Alice Dixon Le Plongeon (1851–1910) was an English photographer, amateur archeologist, traveller, and author. She was one of the first people to excavate and study the ancient Maya sites of Chichen Itza and Uxmal.

== Early life ==
Alice Dixon was born in London on 12 December 1851. She was the second of nine children born to Henry Dixon and Sophia Cook. Henry Dixon was a copper-plate printer who later became a successful photographer. Henry Dixon was recognized in the late nineteenth century for his contribution to the development of panchromatic photography and for his photos of London architecture taken for the Society for Photographing Relics of Old London. Alice learned the principles of photography from her father and worked as an assistant at his studio.

Another member of the family who had a strong influence on Alice was her uncle, Dr. Jacob Dixon. Dr. Dixon practiced Spiritualism and Alice became involved in the Spiritualist movement in England at a young age. 1871, Alice participated in a séance at her Uncle's home. In her memoirs Alice reports that at this séance a spirit predicted that she would be married before she was twenty and that she would move very far from England.

Later the same year Alice met Augustus Le Plongeon while he was in London studying Mexican and Maya artifacts at the British Museum. After she first met Augustus, Alice told her mother, "Mother, while I was out today I met him who I know that I shall have to marry by and by." Twenty-five years her senior, Augustus Le Plongeon was a French-American photographer and amateur archeologist who had already traveled and worked in Chile, California, and Peru. He was in London to prepare for a trip into the jungles of Yucatán. Alice grew interested in ancient Maya civilization, studied John L. Stephen's Incidents of Travel in Yucatan, and agreed to join Augustus on his expedition. Alice and Augustus, not yet married, traveled from London to New York to complete the last of their preparations.

== Career ==
The couple married in New York before traveling to Mexico in 1873. After arriving in Mérida, Alice Dixon Le Plongeon became seriously ill with yellow fever. Augustus nursed her back to health, and they stayed in Mérida while she regained her strength. The pair became acquainted with local scholars and learned to speak Yucatec Maya. Their first trip out of Mérida was a short visit to Uxmal, where they explored the site and took some photographs.

The Le Plongeons were in Yucatán during the years of the Caste War, a conflict between the Maya, called the Chan Santa Cruz, and the army of Yucatán. In 1875, they left Mérida and traveled to Chichen Itza with a military escort, who was assigned to stay with the archeologists while they worked.

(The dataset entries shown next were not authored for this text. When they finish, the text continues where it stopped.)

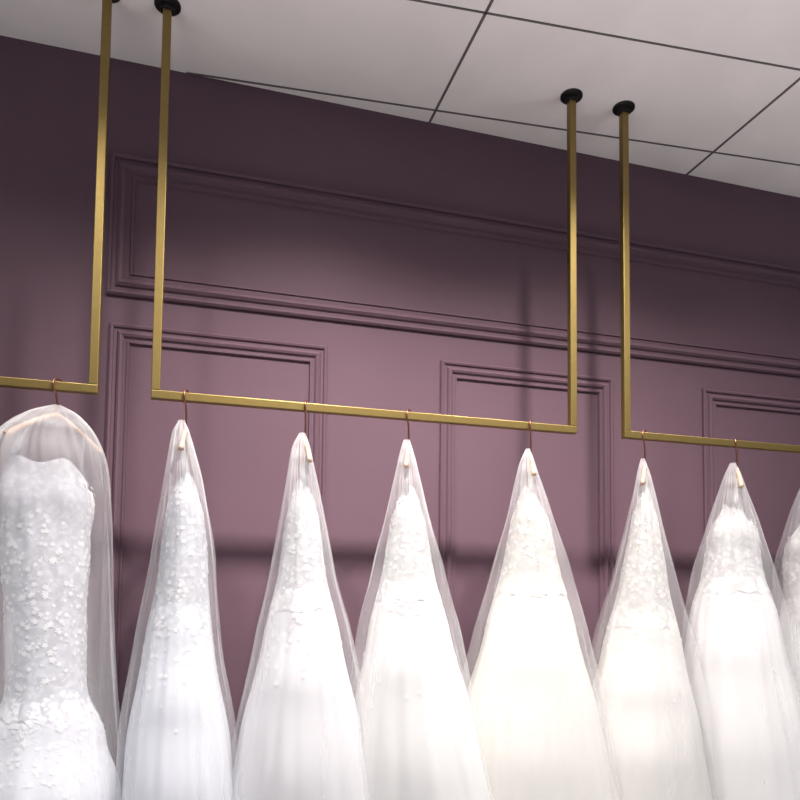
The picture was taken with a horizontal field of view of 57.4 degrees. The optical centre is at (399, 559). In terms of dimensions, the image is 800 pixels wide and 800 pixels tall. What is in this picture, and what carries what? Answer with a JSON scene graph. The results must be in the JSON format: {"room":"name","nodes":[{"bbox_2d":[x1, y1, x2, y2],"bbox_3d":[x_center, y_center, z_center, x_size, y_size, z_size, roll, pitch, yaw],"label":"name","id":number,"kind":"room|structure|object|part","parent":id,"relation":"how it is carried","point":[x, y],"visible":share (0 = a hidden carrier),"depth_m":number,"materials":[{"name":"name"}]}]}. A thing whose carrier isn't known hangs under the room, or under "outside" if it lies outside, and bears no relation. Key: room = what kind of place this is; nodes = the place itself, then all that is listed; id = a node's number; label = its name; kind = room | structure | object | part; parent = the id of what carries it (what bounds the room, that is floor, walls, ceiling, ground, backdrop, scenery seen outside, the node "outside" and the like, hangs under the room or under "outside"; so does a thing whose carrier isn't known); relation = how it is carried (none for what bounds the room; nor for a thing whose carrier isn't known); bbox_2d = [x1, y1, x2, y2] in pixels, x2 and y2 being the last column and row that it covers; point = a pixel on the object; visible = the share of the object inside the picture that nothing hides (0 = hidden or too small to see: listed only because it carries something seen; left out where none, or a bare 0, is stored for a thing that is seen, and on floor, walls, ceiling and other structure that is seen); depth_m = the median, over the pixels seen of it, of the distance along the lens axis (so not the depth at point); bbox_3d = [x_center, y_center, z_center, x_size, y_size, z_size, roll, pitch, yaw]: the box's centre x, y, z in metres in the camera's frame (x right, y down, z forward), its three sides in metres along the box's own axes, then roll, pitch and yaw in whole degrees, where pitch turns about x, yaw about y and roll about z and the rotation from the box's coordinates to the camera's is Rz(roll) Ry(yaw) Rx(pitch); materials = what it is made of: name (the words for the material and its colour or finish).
{"room":"bridal shop","nodes":[
{"label":"bridal shop","id":0,"kind":"room"},
{"bbox_2d":[0,35,799,795],"bbox_3d":[0.381,0.057,2.643,9.000,3.200,0.120,2,-3,-16],"label":"wall","id":1,"kind":"structure","parent":0,"point":[244,466],"depth_m":2.47,"materials":[{"name":"paint"}]},
{"bbox_2d":[96,322,327,766],"bbox_3d":[-0.578,0.276,2.282,0.680,2.000,0.016,2,-3,-16],"label":"trim","id":2,"kind":"structure","parent":1,"relation":"attached to","point":[121,336],"depth_m":2.24,"materials":[{"name":"paint"}]},
{"bbox_2d":[105,152,799,376],"bbox_3d":[0.859,-0.997,2.767,3.670,0.450,0.019,2,-3,-16],"label":"trim","id":3,"kind":"structure","parent":1,"relation":"attached to","point":[126,170],"depth_m":2.52,"materials":[{"name":"paint"}]},
{"bbox_2d":[439,360,613,658],"bbox_3d":[0.460,0.307,2.581,0.680,1.995,0.016,2,-3,-16],"label":"trim","id":4,"kind":"structure","parent":1,"relation":"attached to","point":[450,371],"depth_m":2.62,"materials":[{"name":"paint"}]},
{"bbox_2d":[702,388,799,552],"bbox_3d":[1.497,0.336,2.881,0.680,1.995,0.016,2,-3,-16],"label":"trim","id":5,"kind":"structure","parent":1,"relation":"attached to","point":[711,398],"depth_m":2.85,"materials":[{"name":"paint"}]},
{"bbox_2d":[0,0,799,197],"bbox_3d":[1.174,-1.736,0.067,9.000,0.100,5.692,2,-3,-16],"label":"ceiling","id":6,"kind":"structure","parent":0,"point":[405,52],"depth_m":2.28,"materials":[{"name":"tile"}]},
{"bbox_2d":[0,0,119,394],"bbox_3d":[-1.448,-1.039,1.831,1.372,1.146,0.074,2,-3,-16],"label":"clothing rack","id":7,"kind":"object","parent":6,"relation":"hanging from","point":[92,388],"visible":1,"depth_m":1.99,"materials":[{"name":"gold metal"}]},
{"bbox_3d":[-1.454,-0.479,1.798,1.322,0.024,0.024,2,-3,-16],"label":"hanging rail","id":8,"kind":"part","parent":7,"relation":"part of","materials":[{"name":"gold metal"}]},
{"bbox_2d":[3,378,102,454],"bbox_3d":[-0.915,-0.395,1.949,0.018,0.186,0.280,-1,-4,33],"label":"clothes hanger","id":9,"kind":"object","parent":7,"relation":"hanging from","point":[10,431],"visible":0.99,"depth_m":1.94,"materials":[{"name":"brown wood"}]},
{"bbox_3d":[-0.917,-0.348,1.947,0.014,0.092,0.280,-2,-4,33],"label":"hanger arm","id":10,"kind":"part","parent":9,"relation":"part of","materials":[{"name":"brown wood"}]},
{"bbox_2d":[0,421,120,799],"bbox_3d":[-0.917,0.538,1.899,0.403,1.886,0.416,2,-4,-26],"label":"dress","id":11,"kind":"object","parent":9,"relation":"hanging from","point":[53,744],"visible":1,"depth_m":1.85,"materials":[{"name":"fabric"}]},
{"bbox_3d":[-0.825,-1.030,2.011,0.024,1.116,0.024,2,-3,-16],"label":"upright post","id":12,"kind":"part","parent":7,"relation":"part of","materials":[{"name":"gold metal"}]},
{"bbox_2d":[151,0,582,434],"bbox_3d":[-0.051,-1.000,2.234,1.364,1.146,0.074,2,-3,-16],"label":"clothing rack","id":13,"kind":"object","parent":6,"relation":"hanging from","point":[570,97],"visible":1,"depth_m":2.15,"materials":[{"name":"gold metal"}]},
{"bbox_3d":[-0.671,-1.026,2.055,0.024,1.116,0.024,2,-3,-16],"label":"upright post","id":14,"kind":"part","parent":13,"relation":"part of","materials":[{"name":"gold metal"}]},
{"bbox_2d":[178,389,191,463],"bbox_3d":[-0.599,-0.382,2.041,0.015,0.194,0.201,1,-3,-10],"label":"clothes hanger","id":15,"kind":"object","parent":13,"relation":"hanging from","point":[185,433],"visible":0.96,"depth_m":2.04,"materials":[{"name":"brown wood"}]},
{"bbox_2d":[121,437,232,799],"bbox_3d":[-0.597,0.550,1.990,0.340,1.880,0.447,1,-3,-10],"label":"dress","id":16,"kind":"object","parent":15,"relation":"hanging from","point":[178,744],"visible":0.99,"depth_m":1.91,"materials":[{"name":"fabric"}]},
{"bbox_3d":[-0.599,-0.328,2.038,0.015,0.086,0.201,1,-3,-10],"label":"hanger arm","id":17,"kind":"part","parent":15,"relation":"part of","materials":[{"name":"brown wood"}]},
{"bbox_2d":[298,400,312,473],"bbox_3d":[-0.277,-0.368,2.134,0.015,0.204,0.201,2,-3,-16],"label":"clothes hanger","id":18,"kind":"object","parent":13,"relation":"hanging from","point":[305,446],"visible":0.94,"depth_m":2.13,"materials":[{"name":"brown wood"}]},
{"bbox_2d":[232,450,369,799],"bbox_3d":[-0.280,0.563,2.077,0.447,1.870,0.446,1,-3,-4],"label":"dress","id":19,"kind":"object","parent":18,"relation":"hanging from","point":[300,736],"visible":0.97,"depth_m":1.99,"materials":[{"name":"fabric"}]},
{"bbox_3d":[-0.277,-0.309,2.130,0.015,0.086,0.201,2,-3,-16],"label":"hanger arm","id":20,"kind":"part","parent":18,"relation":"part of","materials":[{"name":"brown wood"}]},
{"bbox_3d":[-0.058,-0.440,2.201,1.314,0.024,0.024,2,-3,-16],"label":"hanging rail","id":21,"kind":"part","parent":13,"relation":"part of","materials":[{"name":"gold metal"}]},
{"bbox_2d":[404,409,412,478],"bbox_3d":[0.026,-0.361,2.221,0.015,0.201,0.201,0,-3,5],"label":"clothes hanger","id":22,"kind":"object","parent":13,"relation":"hanging from","point":[407,461],"visible":0.93,"depth_m":2.21,"materials":[{"name":"brown wood"}]},
{"bbox_3d":[0.025,-0.303,2.218,0.015,0.086,0.201,0,-3,5],"label":"hanger arm","id":23,"kind":"part","parent":22,"relation":"part of","materials":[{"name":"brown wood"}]},
{"bbox_2d":[525,419,535,485],"bbox_3d":[0.418,-0.350,2.334,0.015,0.200,0.201,0,-3,4],"label":"clothes hanger","id":24,"kind":"object","parent":13,"relation":"hanging from","point":[531,460],"visible":0.91,"depth_m":2.32,"materials":[{"name":"brown wood"}]},
{"bbox_3d":[0.417,-0.294,2.331,0.015,0.086,0.201,0,-3,4],"label":"hanger arm","id":25,"kind":"part","parent":24,"relation":"part of","materials":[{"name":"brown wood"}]},
{"bbox_2d":[467,464,618,799],"bbox_3d":[0.416,0.581,2.282,0.591,1.874,0.459,0,-3,10],"label":"dress","id":26,"kind":"object","parent":24,"relation":"hanging from","point":[530,693],"visible":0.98,"depth_m":2.17,"materials":[{"name":"fabric"}]},
{"bbox_3d":[0.568,-0.992,2.413,0.024,1.116,0.024,2,-3,-16],"label":"upright post","id":27,"kind":"part","parent":13,"relation":"part of","materials":[{"name":"gold metal"}]},
{"bbox_2d":[186,0,799,174],"bbox_3d":[1.190,-1.689,0.006,8.960,0.004,5.572,2,-3,-16],"label":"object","id":28,"kind":"structure","parent":6,"relation":"attached to","point":[485,12],"depth_m":2.40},
{"bbox_2d":[612,100,799,452],"bbox_3d":[1.385,-0.960,2.648,1.376,1.146,0.074,2,-3,-16],"label":"clothing rack","id":29,"kind":"object","parent":6,"relation":"hanging from","point":[622,109],"visible":1,"depth_m":2.47,"materials":[{"name":"gold metal"}]},
{"bbox_3d":[0.760,-0.986,2.468,0.024,1.116,0.024,2,-3,-16],"label":"upright post","id":30,"kind":"part","parent":29,"relation":"part of","materials":[{"name":"gold metal"}]},
{"bbox_2d":[640,429,649,490],"bbox_3d":[0.822,-0.337,2.451,0.015,0.204,0.201,-1,-4,24],"label":"clothes hanger","id":31,"kind":"object","parent":29,"relation":"hanging from","point":[644,476],"visible":0.94,"depth_m":2.45,"materials":[{"name":"brown wood"}]},
{"bbox_3d":[0.822,-0.279,2.447,0.015,0.086,0.201,-1,-4,24],"label":"hanger arm","id":32,"kind":"part","parent":31,"relation":"part of","materials":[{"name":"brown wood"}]},
{"bbox_2d":[592,481,711,799],"bbox_3d":[0.794,0.594,2.400,0.460,1.870,0.438,-1,-4,21],"label":"dress","id":33,"kind":"object","parent":31,"relation":"hanging from","point":[648,715],"visible":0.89,"depth_m":2.31,"materials":[{"name":"fabric"}]},
{"bbox_3d":[1.379,-0.400,2.616,1.326,0.024,0.024,2,-3,-16],"label":"hanging rail","id":34,"kind":"part","parent":29,"relation":"part of","materials":[{"name":"gold metal"}]},
{"bbox_2d":[732,437,743,495],"bbox_3d":[1.178,-0.333,2.554,0.015,0.194,0.201,0,-3,18],"label":"clothes hanger","id":35,"kind":"object","parent":29,"relation":"hanging from","point":[737,475],"visible":0.94,"depth_m":2.54,"materials":[{"name":"brown wood"}]},
{"bbox_3d":[1.178,-0.279,2.551,0.015,0.086,0.201,0,-3,18],"label":"hanger arm","id":36,"kind":"part","parent":35,"relation":"part of","materials":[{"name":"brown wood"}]},
{"bbox_2d":[684,477,799,799],"bbox_3d":[1.181,0.599,2.500,0.464,1.880,0.483,2,-4,-20],"label":"dress","id":37,"kind":"object","parent":35,"relation":"hanging from","point":[747,702],"visible":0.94,"depth_m":2.40,"materials":[{"name":"fabric"}]},
{"bbox_2d":[355,455,489,799],"bbox_3d":[0.054,0.571,2.168,0.468,1.873,0.441,1,-3,1],"label":"dress","id":38,"kind":"object","parent":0,"point":[420,741],"visible":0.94,"depth_m":2.07,"materials":[{"name":"fabric"}]},
{"bbox_3d":[1.536,-0.319,2.657,0.037,0.202,0.200,-1,-4,30],"label":"clothes hanger","id":39,"kind":"object","parent":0,"visible":0},
{"bbox_2d":[779,524,799,699],"bbox_3d":[1.553,0.612,2.592,0.421,1.872,0.452,-1,-4,30],"label":"dress","id":40,"kind":"object","parent":39,"relation":"hanging from","point":[789,618],"visible":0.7,"depth_m":2.62,"materials":[{"name":"fabric"}]}
]}

When out in the field, the Le Plongeons practiced archeology by taking numerous photographs, sketching drawings and maps, making molds of bas-reliefs, and digging excavation tunnels to explore buildings. Their photography equipment consisted of two Scovill Manufacturing Company view cameras with an assortment of lenses. They took a variety of photographs, including 3D stereo images, which were developed in a darkroom set up on site. In addition to the detachment of soldiers, the Le Plongeons hired local Maya men to cut back the vegetation and clear growth from the site. The whole crew faced illness and hunger, heat, insects, and other dangerous wildlife.

In addition to exploring the sites of Chichen Itza and Uxmal, Alice and her husband worked around the city of Mérida, and at Mayapan. In 1878 they traveled south to British Honduras before financial difficulties forced them to return to the United States to solicit sponsorship.

From 1880 to 1884 the Le Plongeons spent time in Mexico City and continued their work at sites in Yucatán. During this time, they made a few trips back to New York when their finances were strained. Among their sponsors was cigarette manufacturer Pierre Lorillard and Phoebe Hearst. When in New York the couple gave lectures on their work and attempted to sell their bas-relief molds to museums and collectors.

== Findings and theories ==
By studying the murals and statues at Chichen Itza, Augustus and Alice developed theories about the past Maya rulers and the influence of the Maya. They pieced together a narrative of an ancient Maya ruler named Queen Moo (from the Maya word for macaw) and her brother and consort Prince Coh, sometimes called Prince Chaacmol (named for the Maya words chaac and mol, meaning powerful warrior). Throughout their careers, the Le Plongeons would expand on their theories. Eventually, they came to believe the ancient Maya had helped found ancient Egyptian civilization as well as the lost civilization of Atlantis.

In November 1875 the Le Plongeons unearthed a large statue from near the Platform of the Eagles and Jaguars at Chichen Itza. The statue was of a reclining man and the Le Plongeons believed it was a representation of Prince Chaacmol. So, the statue was named Chacmool and was lauded by the American Geographical Society as a great archeological find. Other artifacts were found near the statue including flint, ceramic pieces, and a piece of jadeite that Augustus had set in a gold brooch. Alice would keep and wear this talisman for the rest of her life.

== Life in New York ==
In 1884 the Le Plongeons left Mexico and settled in New York. There, Alice focused on her writing and giving lectures. She published articles and organized her field notes. Alice also became involved in a number of social movements. She was a member of Sorosis, a professional women's organization. She also gave lectures to fund raise for the New York Diet Kitchen Association, an organization which aimed to fed the poor. Alice had a strong interest in Spiritualism, Freemasonry, and the Rosicrucians, and was active in the Theosophical Society.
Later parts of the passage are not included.